== Description of the task ==
Copy out each line of the listing below that contains the word "European".

== Data ==
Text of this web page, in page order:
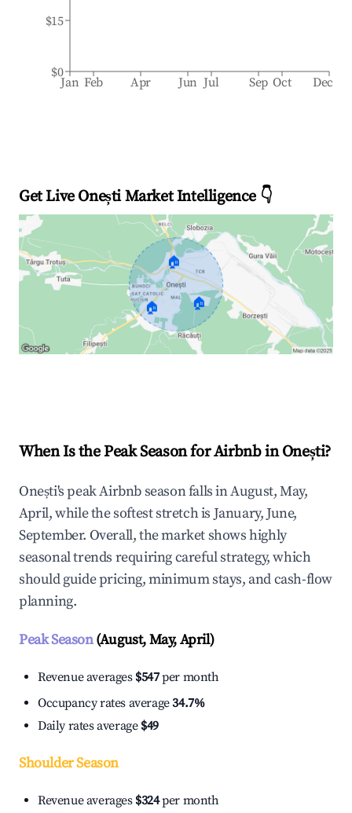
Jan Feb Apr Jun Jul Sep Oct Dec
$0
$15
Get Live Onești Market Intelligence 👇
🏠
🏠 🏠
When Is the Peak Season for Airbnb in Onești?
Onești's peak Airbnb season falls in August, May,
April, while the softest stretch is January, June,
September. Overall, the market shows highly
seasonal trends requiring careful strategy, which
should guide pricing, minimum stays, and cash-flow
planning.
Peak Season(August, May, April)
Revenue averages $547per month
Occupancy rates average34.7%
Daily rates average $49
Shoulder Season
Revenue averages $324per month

--

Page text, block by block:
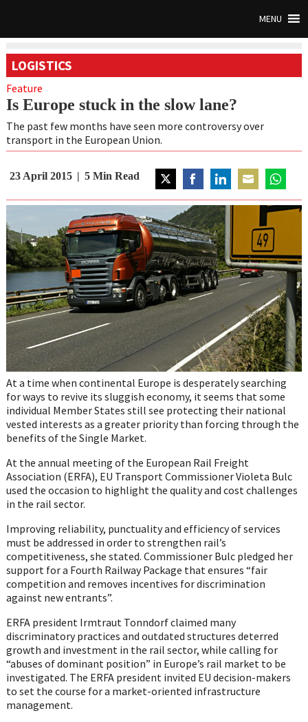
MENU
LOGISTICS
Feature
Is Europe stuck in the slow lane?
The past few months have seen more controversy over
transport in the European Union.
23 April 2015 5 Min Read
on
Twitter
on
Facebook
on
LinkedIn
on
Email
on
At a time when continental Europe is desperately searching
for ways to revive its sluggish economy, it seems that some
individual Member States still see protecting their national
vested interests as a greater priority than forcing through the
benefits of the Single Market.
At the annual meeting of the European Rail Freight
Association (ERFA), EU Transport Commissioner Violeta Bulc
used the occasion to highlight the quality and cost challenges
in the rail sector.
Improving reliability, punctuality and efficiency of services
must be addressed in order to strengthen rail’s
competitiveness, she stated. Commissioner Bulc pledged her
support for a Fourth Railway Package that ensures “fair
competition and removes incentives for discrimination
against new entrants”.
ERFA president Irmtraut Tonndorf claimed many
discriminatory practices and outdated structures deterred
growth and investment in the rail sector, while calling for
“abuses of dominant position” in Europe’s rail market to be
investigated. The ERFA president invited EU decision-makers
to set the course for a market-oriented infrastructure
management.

== Task result ==
transport in the European Union.
At the annual meeting of the European Rail Freight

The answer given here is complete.